Policies
Language: 中文
Supervision Strategy
SupervisionStrategy decides the restart scope after a failure. OneForOne selects only the failed child. OneForAll selects every child in the selected scope. RestForOne selects the failed child and every child declared after it in the selected scope.
restart_scope calculates the restart scope from SupervisorTree, the strategy, and the failed child identifier.
restart_execution_plan combines the supervisor strategy, GroupStrategy, ChildStrategyOverride, RestartLimit, EscalationPolicy, and DynamicSupervisorPolicy into a StrategyExecutionPlan. Child overrides take precedence over group strategies, and group strategies take precedence over the supervisor-wide strategy. The plan stores a dynamic_supervisor_enabled boolean; the full DynamicSupervisorPolicy struct (including child_limit) is evaluated by the control loop at add_child time, not embedded in the plan.
The runtime control loop now receives child exits and applies the selected StrategyExecutionPlan automatically when policy returns a restart decision. Runtime lifecycle events include restart scope information so operators can see the selected strategy, group, and child scope.
Group Strategy And Overrides
GroupStrategy uses child tags to define a smaller restart scope. A child can belong to at most one configured strategy group. ChildStrategyOverride applies a per-child strategy and governance override when one child needs stricter restart behavior than its group or supervisor.
GroupConfig configures restart budget, membership, and isolation at the group level. GroupDependencyEdge defines cross-group dependency edges for fault propagation.

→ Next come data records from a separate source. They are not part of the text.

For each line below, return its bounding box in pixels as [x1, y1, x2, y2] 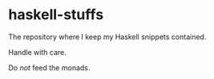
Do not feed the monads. [8, 62, 91, 73]
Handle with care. [8, 47, 67, 57]
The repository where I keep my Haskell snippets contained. [8, 32, 207, 41]
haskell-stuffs [8, 6, 104, 24]

Restart Limit And Escalation
RestartLimit records the maximum restart count and the counting window selected for a plan. EscalationPolicy records the follow-up action when restart governance cannot remain local, including parent escalation, tree shutdown, or scope quarantine.
Dynamic Supervisor Policy
DynamicSupervisorPolicy controls runtime add_child acceptance. It is a stateless configuration object with enabled and child_limit fields. The control loop maintains the current child count externally and calls allows_addition(current_child_count) at add_child time. Additions are rejected when dynamic supervision is disabled or the configured child limit has already been reached.
Restart Policy
RestartPolicy contains Permanent, Transient, and Temporary. PolicyEngine reads TaskExit, the failure category, and the restart policy, then returns RestartDecision.
Backoff And Jitter
BackoffPolicy describes initial delay, maximum delay, and jitter ratio. There are two types with this name:
spec::child::BackoffPolicy— used inChildSpec, fields areinitial_delay,max_delay,jitter_ratio(a 0.0-1.0 float ratio).policy::backoff::BackoffPolicy— used by the runtime policy engine, fields areinitial,max,jitter_mode(an enum:Disabled,Deterministic,FullJitter,DecorrelatedJitter),jitter_percent, andreset_after.
Tests can use JitterMode::Deterministic so coverage does not depend on random output.
Fuse And Quarantine
MeltdownPolicy limits restarts or failures inside configured windows at three levels: child, group, and supervisor. Crossing a child-level fuse places the child in quarantine. Crossing a group-level fuse escalates to the supervisor level. Crossing a supervisor-level fuse escalates the failure to the parent.
Task Exit Classification
TaskExit distinguishes success, cancellation, typed failure, panic, and timeout. The policy layer reads typed classifications from TaskFailureKind (which includes Panic, Timeout, and typed failure categories) instead of inferring behavior from strings.